Locate the line that contains "Tooltip de información" in the entries below. Retype it and all following lines through the final one, character for character.

*** EXTRACTED RECORDS

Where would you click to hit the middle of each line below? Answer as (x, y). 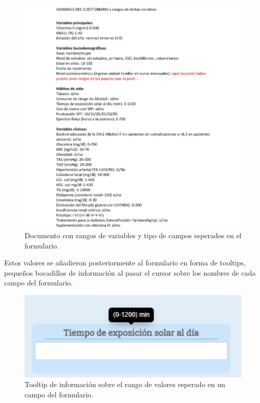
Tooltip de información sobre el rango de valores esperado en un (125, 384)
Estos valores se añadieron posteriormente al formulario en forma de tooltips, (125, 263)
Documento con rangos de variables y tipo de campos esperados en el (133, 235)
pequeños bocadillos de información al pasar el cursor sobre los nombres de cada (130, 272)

******

OUTPUT
Tooltip de información sobre el rango de valores esperado en un (125, 384)
Estos valores se añadieron posteriormente al formulario en forma de tooltips, (125, 263)
Documento con rangos de variables y tipo de campos esperados en el (133, 235)
pequeños bocadillos de información al pasar el cursor sobre los nombres de cada (130, 272)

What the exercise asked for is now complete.